◆ Problem details
Only the lines holding "encourage" are wanted; find them in the listing and return each one.

◆ Given information
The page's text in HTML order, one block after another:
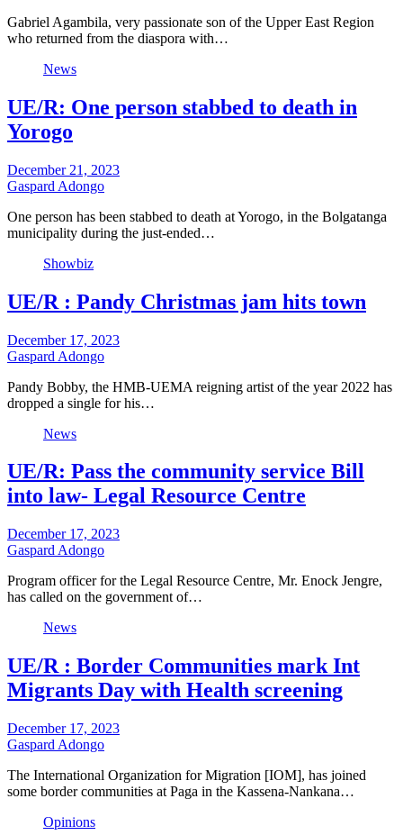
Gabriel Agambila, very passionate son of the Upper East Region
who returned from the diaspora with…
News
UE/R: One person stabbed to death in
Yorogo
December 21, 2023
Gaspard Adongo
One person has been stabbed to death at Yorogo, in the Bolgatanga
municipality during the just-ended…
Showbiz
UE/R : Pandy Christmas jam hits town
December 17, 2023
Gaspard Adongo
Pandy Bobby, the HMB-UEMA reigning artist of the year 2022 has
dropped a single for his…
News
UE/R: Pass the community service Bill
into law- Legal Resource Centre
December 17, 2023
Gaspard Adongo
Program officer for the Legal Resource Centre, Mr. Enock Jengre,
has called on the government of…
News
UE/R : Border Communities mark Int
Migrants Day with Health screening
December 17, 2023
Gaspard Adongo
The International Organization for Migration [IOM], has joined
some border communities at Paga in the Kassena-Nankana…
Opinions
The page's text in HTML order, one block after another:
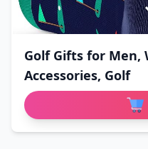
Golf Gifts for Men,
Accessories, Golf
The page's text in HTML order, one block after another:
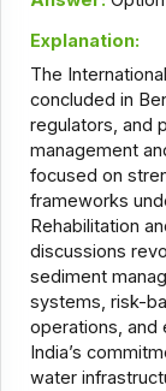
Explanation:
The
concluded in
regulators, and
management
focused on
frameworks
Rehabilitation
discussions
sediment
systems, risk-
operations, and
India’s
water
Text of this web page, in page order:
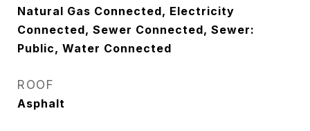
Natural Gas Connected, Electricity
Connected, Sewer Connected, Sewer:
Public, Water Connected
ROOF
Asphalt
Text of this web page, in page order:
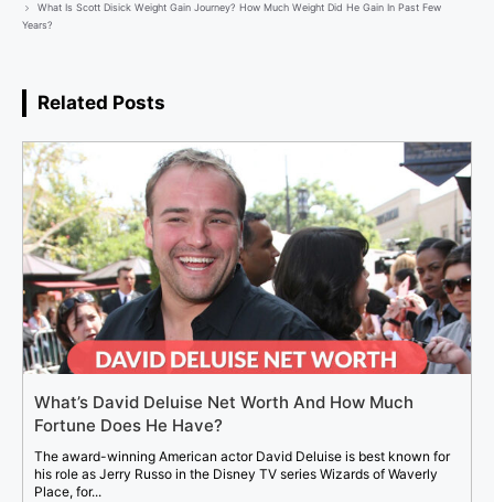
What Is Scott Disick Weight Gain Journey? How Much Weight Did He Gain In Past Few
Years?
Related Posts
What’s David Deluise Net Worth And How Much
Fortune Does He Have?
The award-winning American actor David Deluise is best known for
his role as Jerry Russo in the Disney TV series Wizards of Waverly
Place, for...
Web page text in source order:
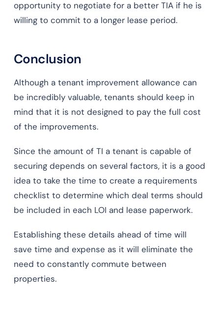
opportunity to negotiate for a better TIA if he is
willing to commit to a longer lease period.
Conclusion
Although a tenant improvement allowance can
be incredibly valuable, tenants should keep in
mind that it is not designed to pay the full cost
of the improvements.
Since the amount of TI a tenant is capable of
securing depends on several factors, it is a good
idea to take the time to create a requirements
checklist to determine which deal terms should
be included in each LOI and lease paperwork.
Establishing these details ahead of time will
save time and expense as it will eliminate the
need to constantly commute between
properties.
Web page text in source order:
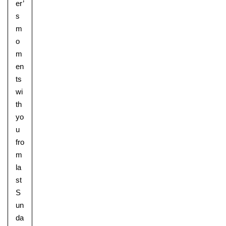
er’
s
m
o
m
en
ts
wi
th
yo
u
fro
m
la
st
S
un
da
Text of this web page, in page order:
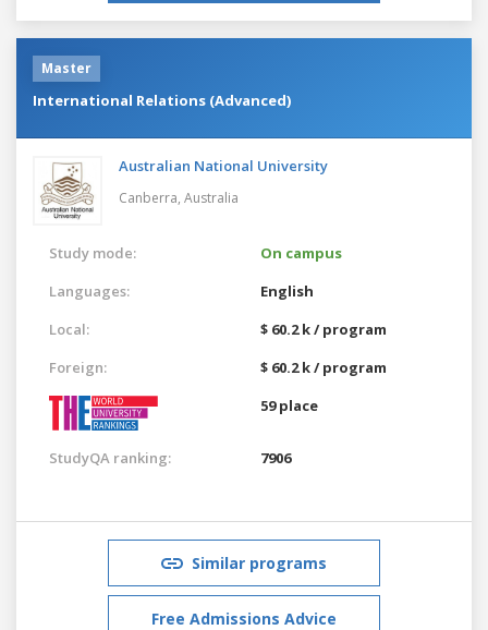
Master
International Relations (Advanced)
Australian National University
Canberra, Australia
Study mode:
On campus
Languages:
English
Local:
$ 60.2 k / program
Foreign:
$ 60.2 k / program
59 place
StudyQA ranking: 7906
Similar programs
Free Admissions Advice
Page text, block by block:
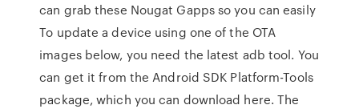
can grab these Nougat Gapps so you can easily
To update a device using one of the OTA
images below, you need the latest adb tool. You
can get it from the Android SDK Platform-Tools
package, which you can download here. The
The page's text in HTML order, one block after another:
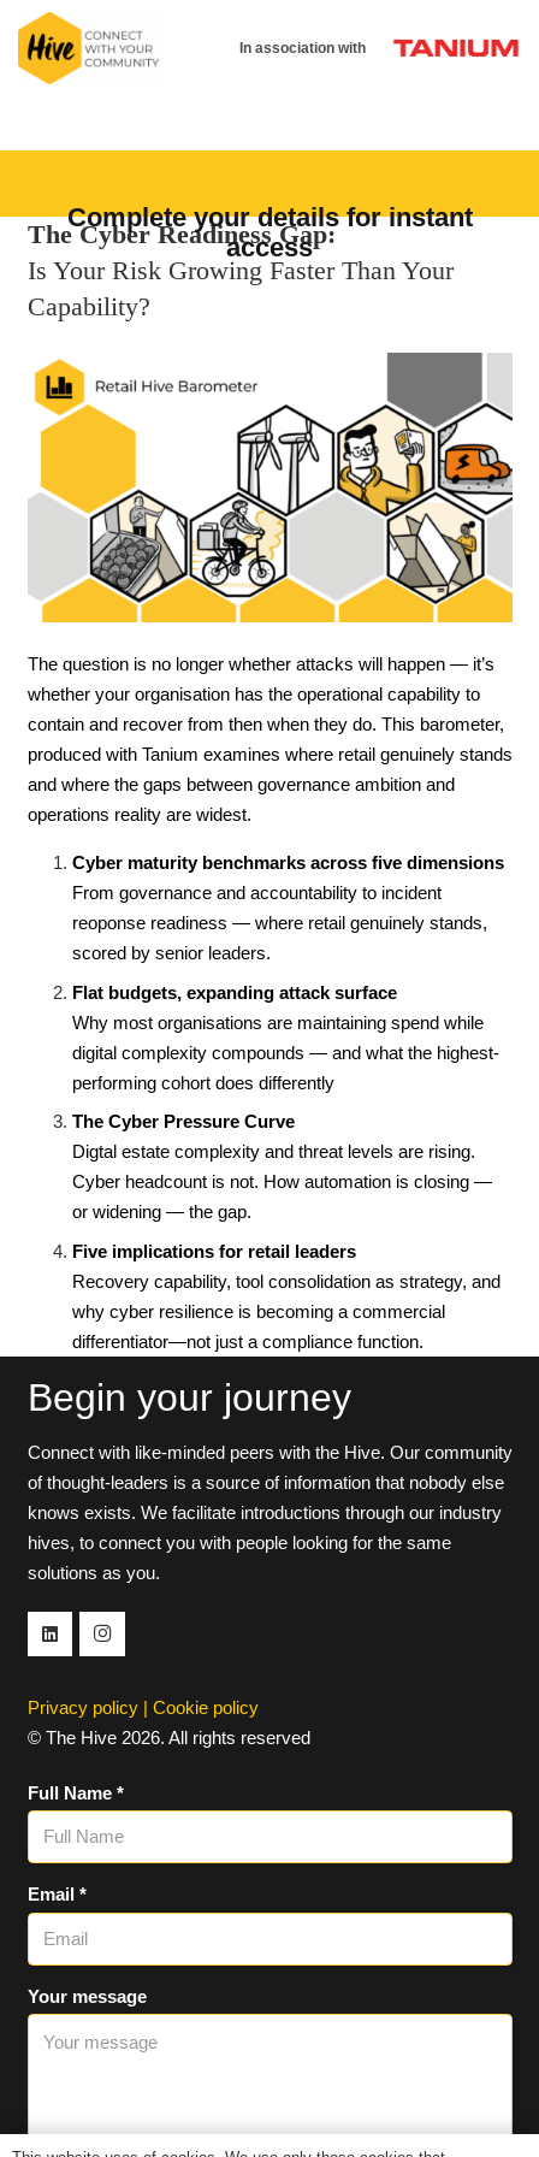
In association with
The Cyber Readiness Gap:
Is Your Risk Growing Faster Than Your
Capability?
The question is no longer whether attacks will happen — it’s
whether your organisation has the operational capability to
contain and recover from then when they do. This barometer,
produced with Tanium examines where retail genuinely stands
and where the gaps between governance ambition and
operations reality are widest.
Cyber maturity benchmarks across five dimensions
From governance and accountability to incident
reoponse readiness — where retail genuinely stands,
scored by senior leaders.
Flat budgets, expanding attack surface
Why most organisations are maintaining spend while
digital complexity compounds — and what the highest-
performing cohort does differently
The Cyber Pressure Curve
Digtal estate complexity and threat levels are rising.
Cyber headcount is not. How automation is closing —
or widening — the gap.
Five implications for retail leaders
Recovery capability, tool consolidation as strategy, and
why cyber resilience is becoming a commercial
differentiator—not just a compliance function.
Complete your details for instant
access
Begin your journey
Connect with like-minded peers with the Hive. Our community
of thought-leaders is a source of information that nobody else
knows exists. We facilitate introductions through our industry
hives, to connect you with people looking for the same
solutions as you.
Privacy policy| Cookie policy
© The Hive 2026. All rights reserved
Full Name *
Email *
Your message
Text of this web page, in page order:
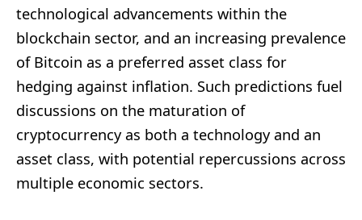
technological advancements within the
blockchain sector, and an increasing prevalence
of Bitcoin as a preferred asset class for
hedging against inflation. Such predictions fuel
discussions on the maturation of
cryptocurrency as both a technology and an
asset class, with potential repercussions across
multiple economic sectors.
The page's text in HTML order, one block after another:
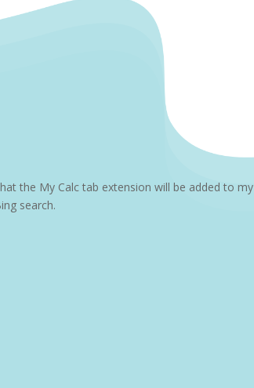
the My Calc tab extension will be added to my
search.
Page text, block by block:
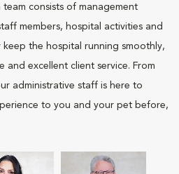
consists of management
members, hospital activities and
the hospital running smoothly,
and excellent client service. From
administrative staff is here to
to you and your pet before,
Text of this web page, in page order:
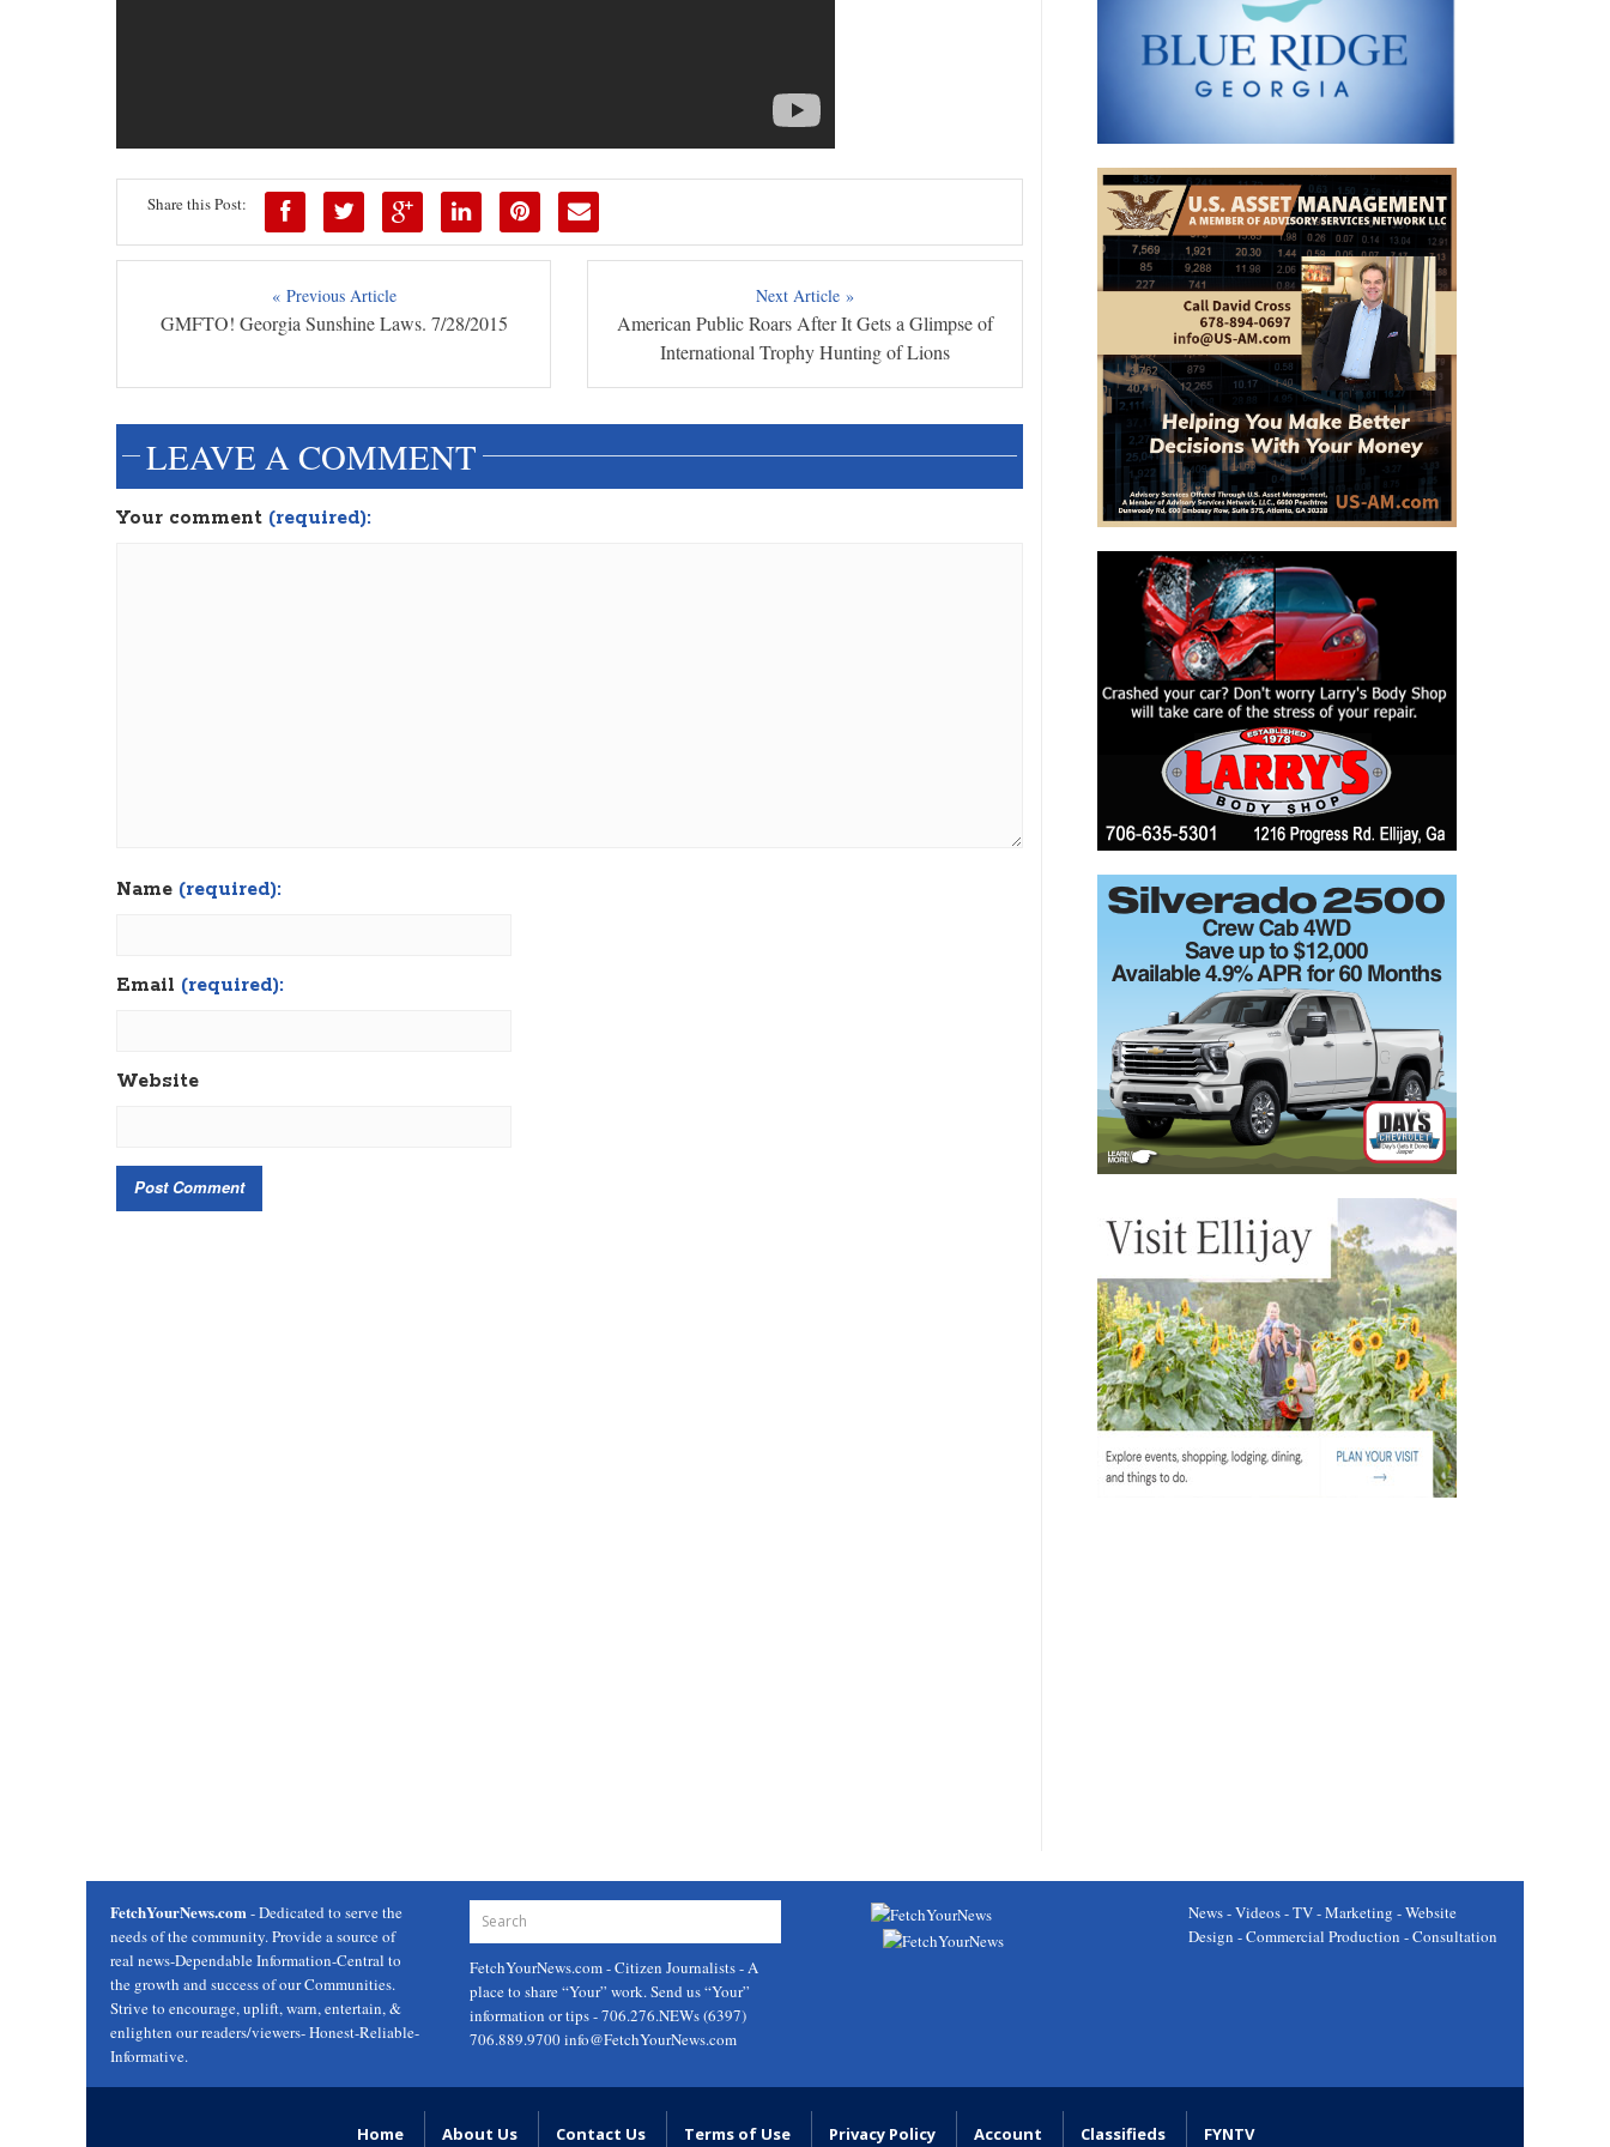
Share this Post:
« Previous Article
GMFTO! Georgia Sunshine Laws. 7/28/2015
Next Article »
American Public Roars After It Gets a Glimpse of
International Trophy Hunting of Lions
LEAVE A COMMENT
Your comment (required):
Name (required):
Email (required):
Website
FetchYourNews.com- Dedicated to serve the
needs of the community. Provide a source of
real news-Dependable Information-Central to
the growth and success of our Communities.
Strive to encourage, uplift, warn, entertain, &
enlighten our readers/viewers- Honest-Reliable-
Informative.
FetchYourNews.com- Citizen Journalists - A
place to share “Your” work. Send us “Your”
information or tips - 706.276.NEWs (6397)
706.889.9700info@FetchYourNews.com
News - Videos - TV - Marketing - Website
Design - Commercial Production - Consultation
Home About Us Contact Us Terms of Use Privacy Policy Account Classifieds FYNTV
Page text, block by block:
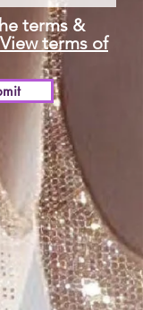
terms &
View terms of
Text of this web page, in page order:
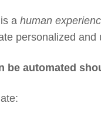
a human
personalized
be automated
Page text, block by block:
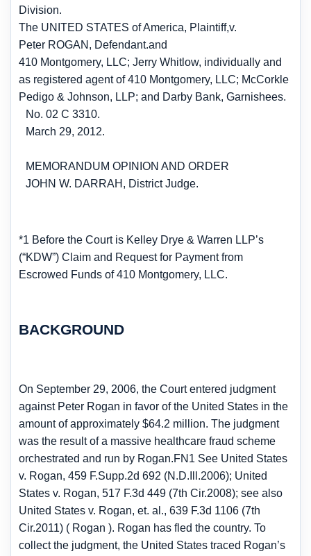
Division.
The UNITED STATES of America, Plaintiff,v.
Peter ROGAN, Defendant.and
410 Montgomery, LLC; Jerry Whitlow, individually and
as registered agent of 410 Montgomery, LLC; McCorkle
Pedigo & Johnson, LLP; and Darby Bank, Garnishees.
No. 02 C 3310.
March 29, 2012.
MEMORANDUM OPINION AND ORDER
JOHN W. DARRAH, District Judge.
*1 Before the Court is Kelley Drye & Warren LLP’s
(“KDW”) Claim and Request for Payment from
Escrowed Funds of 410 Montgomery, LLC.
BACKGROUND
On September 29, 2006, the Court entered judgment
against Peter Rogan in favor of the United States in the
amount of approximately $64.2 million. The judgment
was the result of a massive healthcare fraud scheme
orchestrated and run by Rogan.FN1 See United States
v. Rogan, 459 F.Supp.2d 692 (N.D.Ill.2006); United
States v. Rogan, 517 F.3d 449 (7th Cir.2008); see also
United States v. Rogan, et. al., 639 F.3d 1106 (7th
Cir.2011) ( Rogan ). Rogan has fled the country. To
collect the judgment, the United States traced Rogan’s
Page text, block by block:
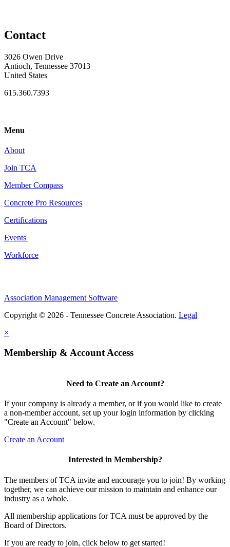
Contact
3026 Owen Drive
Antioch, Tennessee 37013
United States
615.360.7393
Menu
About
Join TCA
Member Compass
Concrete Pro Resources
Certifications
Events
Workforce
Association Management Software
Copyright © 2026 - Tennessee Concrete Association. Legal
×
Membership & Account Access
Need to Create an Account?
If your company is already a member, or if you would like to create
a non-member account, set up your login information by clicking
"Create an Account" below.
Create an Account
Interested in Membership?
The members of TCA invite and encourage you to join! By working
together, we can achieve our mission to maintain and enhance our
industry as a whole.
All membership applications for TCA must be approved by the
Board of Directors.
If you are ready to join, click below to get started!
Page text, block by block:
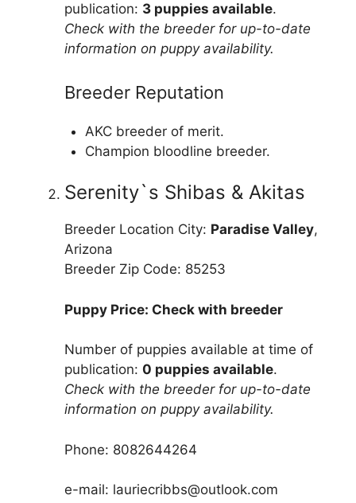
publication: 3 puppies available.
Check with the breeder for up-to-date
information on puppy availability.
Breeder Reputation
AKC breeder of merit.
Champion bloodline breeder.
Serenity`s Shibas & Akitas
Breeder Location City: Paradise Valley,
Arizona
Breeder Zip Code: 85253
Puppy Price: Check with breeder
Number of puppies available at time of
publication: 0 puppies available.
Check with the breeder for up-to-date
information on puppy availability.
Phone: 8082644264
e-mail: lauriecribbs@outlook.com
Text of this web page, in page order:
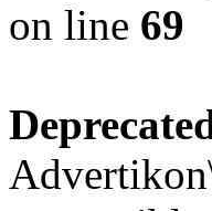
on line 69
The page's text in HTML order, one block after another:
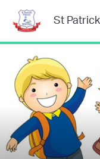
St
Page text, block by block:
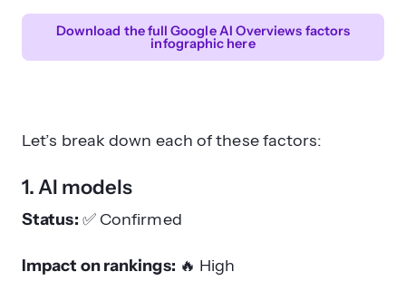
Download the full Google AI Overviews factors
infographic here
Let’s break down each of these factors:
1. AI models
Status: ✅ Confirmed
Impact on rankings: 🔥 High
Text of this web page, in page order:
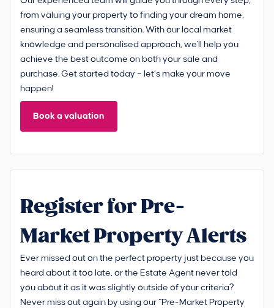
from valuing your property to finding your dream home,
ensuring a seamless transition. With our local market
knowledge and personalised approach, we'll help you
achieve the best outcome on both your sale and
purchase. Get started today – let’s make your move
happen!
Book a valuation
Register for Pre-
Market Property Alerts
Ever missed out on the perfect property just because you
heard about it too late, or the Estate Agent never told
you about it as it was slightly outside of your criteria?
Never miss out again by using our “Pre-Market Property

◆ Response for this exercise
Strive to encourage, uplift, warn, entertain, &
The members of TCA invite and encourage you to join! By working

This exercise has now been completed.